The Stanley Parable: Taking Aim at The Simple Decision

While playing The Stanley Parable, I felt as if I had the game’s mechanics perfectly understood. When a choice is presented, the possibility tree diverges, and I have to choose which path to explore now and make a note of the other path to explore later. For most of the game, I played through each ending with the desire to do whatever I needed to see the ending for itself, and none of the endings were necessarily “bad” to the point where I would be mad if I accidentally re-entered their decision paths. Except for one particular ending.

The ending where Stanley repeatedly jumps off the stairs to his death was where I truly felt like a terrible person. After the it played out, I feared for how the game would punish me for insulting the narrator. Here, I am fitting into Sicart’s definition of an ethical choice where neither outcome is desirable. The game presents me with two choices: To leave the game running forever to let Stanley and the narrator have their peace, or to kill oneself so that the player can continue exploring the different decision paths.
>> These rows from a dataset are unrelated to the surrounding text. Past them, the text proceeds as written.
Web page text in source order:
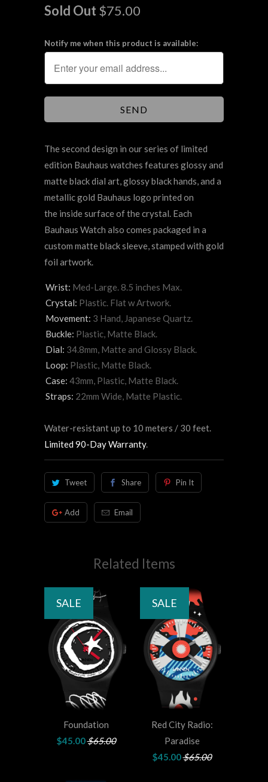
Sold Out $75.00
Notify me when this product is available:
The second design in our series of limited
edition Bauhaus watches features glossy and
matte black dial art, glossy black hands, and a
metallic gold Bauhaus logo printed on
the inside surface of the crystal. Each
Bauhaus Watch also comes packaged in a
custom matte black sleeve, stamped with gold
foil artwork.
Wrist: Med-Large. 8.5 inches Max.
Crystal: Plastic. Flat w Artwork.
Movement: 3 Hand, Japanese Quartz.
Buckle: Plastic, Matte Black.
Dial: 34.8mm, Matte and Glossy Black.
Loop: Plastic, Matte Black.
Case: 43mm, Plastic, Matte Black.
Straps: 22mm Wide, Matte Plastic.
Water-resistant up to 10 meters / 30 feet.
Limited 90-Day Warranty.
Tweet Share Pin It
Add Email
Related Items
Foundation
$45.00$65.00
SALE
Red City Radio:
Paradise
$45.00$65.00
SALE
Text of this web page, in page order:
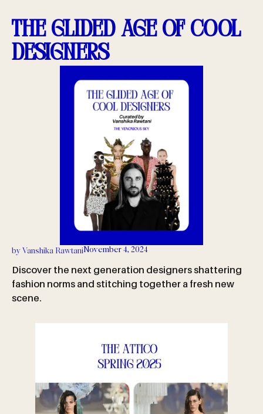
The Glided Age of Cool
Designers
byVanshika RawtaniNovember 4, 2024
Discover the next generation designers shattering
fashion norms and stitching together a fresh new
scene.
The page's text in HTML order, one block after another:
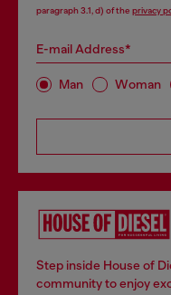
paragraph 3.1, d) of the privacy
E-mail Address*
Man Woman
Step inside House of
community to enjoy
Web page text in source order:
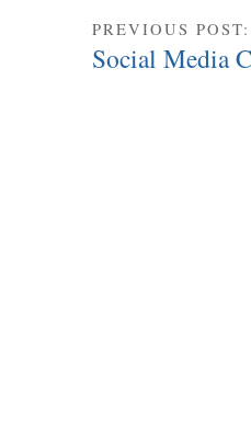
PREVIOUS
Social Media

Part of what made me feel awful was how I decided to put my own exploration of a video game over the feelings of someone I had begun to treat as an actual person. The game tried to push me in a certain direction to continue exploring its different storylines, but it only succeeded in forcing me to stop playing for a while. The wicked problem (Sicart) here is that I have no clue as to what the storyline may bring, and I have to trust that the game will prevent me from dying. The game taunts me with the promise of further adventures in this storyline via the stairwell room, or gurunteed monotony in the stars room. Instead, I watched as Stanley repeatedly jumps off the stairs and ultimately dies. The narrator interjects before the second jump by saying, “Are you literally willing to kill yourself to keep me from being happy?” The narrator thus transforms my personal fear of the implications of my actions into a true, explicit, and damning take on my repeated jumps.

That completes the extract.